Sebelumnya, Cina telah secara konsisten menentang keterlibatan ASEAN dalam sengketa Laut Cina Selatan yang melibatkan Vietnam, Taiwan, Filipina, Malaysia, dan Brunei.
Setelah KTT di Kamboja, jurubicara Kementerian Luar Negeri Cina, Qin Gang, mengatakan ASEAN Declaration of Conduct atas masalah itu - yang dihasilkan selama KTT Kamboja akhir pekan lalu - bisa membantu meredakan ketegangan.
Filipina keberatan dengan pernyataan rancangan mengatakan semua pihak sepakat untuk tidak internasionalisasi sengketa maritim.

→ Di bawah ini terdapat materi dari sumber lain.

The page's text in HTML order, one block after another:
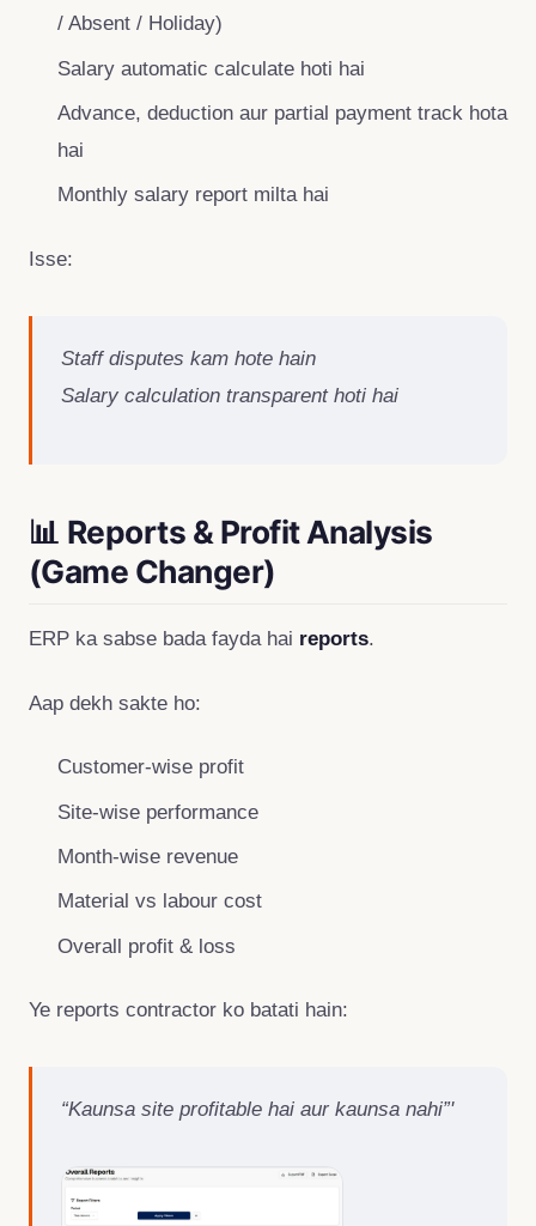
/ Absent / Holiday)
Salary automatic calculate hoti hai
Advance, deduction aur partial payment track hota
hai
Monthly salary report milta hai
Isse:
Staff disputes kam hote hain
Salary calculation transparent hoti hai
📊 Reports & Profit Analysis
(Game Changer)
ERP ka sabse bada fayda hai reports.
Aap dekh sakte ho:
Customer-wise profit
Site-wise performance
Month-wise revenue
Material vs labour cost
Overall profit & loss
Ye reports contractor ko batati hain:
“Kaunsa site profitable hai aur kaunsa nahi”'

"Cina akan datang kembali dengan dialog yang tulus dengan negara-negara ASEAN dan untuk sepenuhnya melaksanakan DOC dengan cara yang efektif sehingga semua pihak dapat menumbahkan rasa saling percaya dan melakukan kerjasama dan menempatkan isu Laut Cina Selatan dalam kontrol yang baik sehingga kita dapat bekerja sama untuk menjaga perdamaian, stabilitas, kerjasama, dan pembangunan, " kata Gang. Deklarasi berisi seruan agar semua pihak menahan diri dengan tidak menghuni salah satu pulau tak berpenghuni saat ini dalam sengketa di laut yang kaya minyak itu.
Menteri Luar Negeri Indonesia Marty Natalegawa mengatakan pembicaraan sudah dilakukan untuk tetap menjaga kerjasama Cina-ASEAN dalam masalah ini. "Tantangan utama, tentu saja, sekarang kita harus memastikan bahwa situasi, di daratan atau di laut, tidak menjadi tidak kondusif sehingga kami harus menciptakan suasana kondusif sehingga negosiasi dan dialog dapat mulai berlangsung," kata Natalegawa.
Menurut Profesor Xiang Lanxin, pimpinan studi internasional di Fudan University, Shanghai, mengatakan para pemimpin Beijing salah perhitungan tentang bagaimana negara tetangganya di Asia Tenggara akan merespon lebih luas klaim teritorial Cina.
"Mereka memang membuat kesalahan strategis yang sangat besar, saya berbicara tentang kesalahan diplomatik. Salah satunya adalah pernyataan dari kepentingan inti yang mencakup Laut Cina Selatan," kata Lanxin.
Dia mengatakan bahwa menyebabkan kesan yang keliru di Washington, Hanoi, dan Manila adalah bahwa Beijing ingin mengklaim semua wilayah Laut China Selatan untuk dirinya sendiri.